Participants with genotypes 1, 2, 4 or 6 were randomly assigned (5:1) to receive either a 400mg/100mg once-daily fixed-dose coformulation of the HCV NS5B polymerase inhibitor sofosbuvir (marketed separately as Sovaldi) and the pan-genotypic NS5A inhibitor velpatasvir (formerly GS-5816), or else a placebo, for 12 weeks. Because their number was small, all genotype 5 patients received active treatment.

The primary study endpoint was sustained virological response, or continued undetectable viral load, at 12 weeks after completion of treatment (SVR12).

All but two participants receiving sofosbuvir/velpatasvir completed treatment. The overall SVR12 rate was 99%. Broken down by genotype, sustained response rates were 98%, 99%, 100%, 100%, 97% and 100%, respectively, for genotypes 1a, 1b, 2, 4, 5 and 6.

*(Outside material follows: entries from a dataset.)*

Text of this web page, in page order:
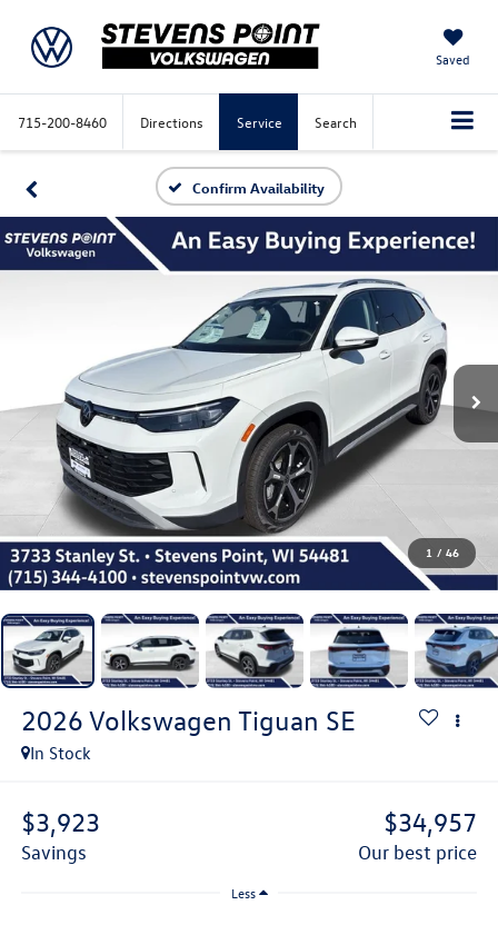
Saved
715-200-8460 Directions Service Search
Confirm Availability
1 / 46
2026 Volkswagen Tiguan SE
In Stock
$3,923
savings
$34,957
our best price
Less
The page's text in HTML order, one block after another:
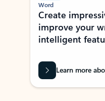
Word
Create
improve your
intelligent
Learn more
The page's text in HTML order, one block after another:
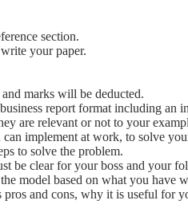
section.
your paper.
marks will be deducted.
report format including
are relevant or not to your
implement at work, to solve
to solve the problem.
be clear for your boss and your
model based on what you
and cons, why it is useful
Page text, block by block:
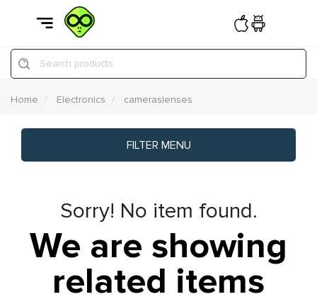
Search products
Home Electronics cameraslenses
FILTER MENU
Sorry! No item found.
We are showing
related items
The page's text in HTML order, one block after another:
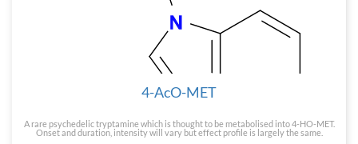
4-AcO-MET
A rare psychedelic tryptamine which is thought to be metabolised into 4-HO-MET.
Onset and duration, intensity will vary but effect profile is largely the same.
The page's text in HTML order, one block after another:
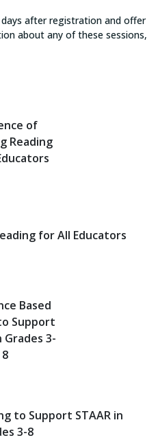
after registration and offer
about any of these sessions,
for All Educators
to Support STAAR in
3-8
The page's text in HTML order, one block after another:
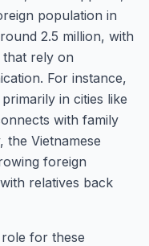
population in
2.5 million, with
that rely on
For instance,
in cities like
with family
the Vietnamese
foreign
relatives back
for these
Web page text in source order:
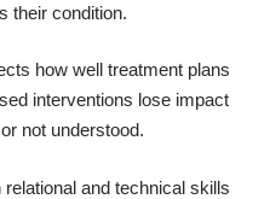
their condition.
how well treatment plans
interventions lose impact
not understood.
and technical skills
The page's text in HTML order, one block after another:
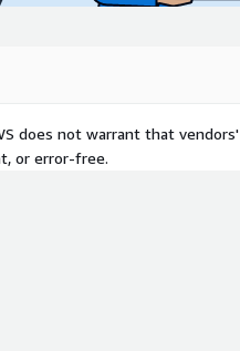
does not warrant that vendors'
or error-free.
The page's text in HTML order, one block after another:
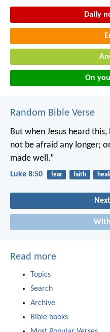
Daily
On
Random Bible Verse
But when Jesus heard
not be afraid any longer;
made well.”
Luke 8:50 fear faith
Read more
Topics
Search
Archive
Bible books
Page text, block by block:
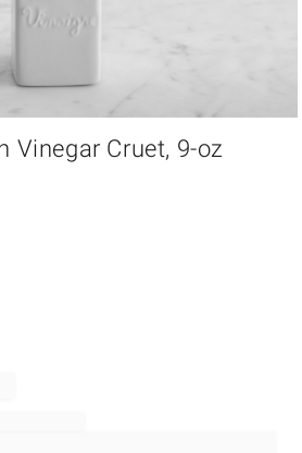
Vinegar Cruet, 9-oz
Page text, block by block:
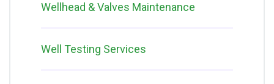
Wellhead & Valves Maintenance
Well Testing Services
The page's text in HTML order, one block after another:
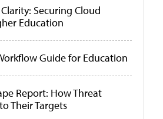
Securing Cloud
Education
Guide for Education
Report: How Threat
Their Targets
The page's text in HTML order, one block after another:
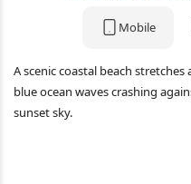
Mobile
A scenic coastal beach
blue ocean waves crashing
sunset sky.
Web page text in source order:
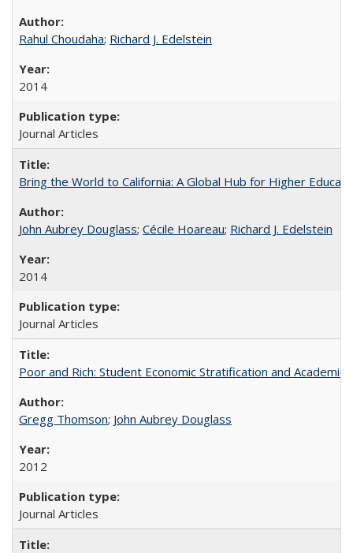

SVR12 rates were the same (99%) for previously untreated and treatment-experienced patients, and for people with and without cirrhosis. Sequencing showed that 257 participants (42%) had NS5A resistance-associated variants (RAVs) at baseline, and this group also had a 99% cure rate.

Of the participants who did not achieve sustained response, two relapsed (one each in the genotype 1a and 1b groups), two people were lost to follow-up, one withdrew consent and one died from an unrelated cause.

Sofosbuvir/velpatasvir was generally safe and well-tolerated. Fifteen people (2%) taking the coformulation experienced serious adverse events and one discontinued treatment due to an adverse event. Grade 3-4 laboratory abnormalities were uncommon (7%). While more than three-quarters of patients treated with sofosbuvir/velpatasvir reported some adverse events, this was also the case in the placebo group. The most common side-effects were headache, fatigue, nasopharyngitis and nausea, again reported with similar frequency in the active treatment and placebo arms.

Based on these findings, the researchers concluded, "[Sofosbuvir/velpatasvir] for 12 weeks provides a simple, safe and highly effective treatment for patients with HCV genotype 1, 2, 4, 5 or 6 infection."